The data in this package was created by Fernando Soler Toscano, Nicolas Gauvrit, and Hector Zenil.
Data was ported to R by Henrik Singmann.

Maintainer: Henrik Singmann <singmann@gmail.com>

References

Delahaye, J.-P., & Zenil, H. (2012). Numerical evaluation of algorithmic complexity for short strings: A glance into the innermost structure of randomness.
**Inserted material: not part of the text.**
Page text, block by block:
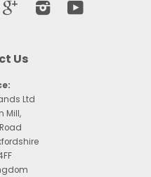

Applied Mathematics and Computation, 219(1), 63-77. doi:10.1016/j.amc.2011.10.006

Gauvrit, N., Zenil, H., Delahaye, J.-P., & Soler-Toscano, F. (in press). Algorithmic complexity for short binary strings applied to psychology: a primer. Behavior Research Methods. doi:10.3758/s13428-013-0416-0

Soler-Toscano, F., Zenil, H., Delahaye, J.-P., & Gauvrit, N. (2012). Calculating Kolmogorov Complexity from the Output Frequency Distributions of Small Turing Machines. arXiv:1211.1302 [cs.it].

See Also

package acss for functions accessing this data.


acss_data: algorithmic complexity of short strings

Description

Contains the algorithmic complexity for short string, an approximation of the Kolmogorov Complexity of a short string using the coding theorem method. For a given set of symbols in a string, all possible or a large number of random samples of Turing machines (TM) with a given number of states and number of symbols corresponding to the number of symbols in the strings were simulated until they reached a halting state or failed to end. The complexity of the string corresponds to the distribution of the halting states of the TMs.

See https://complexity-calculator.com/methodology.html for more information or references below.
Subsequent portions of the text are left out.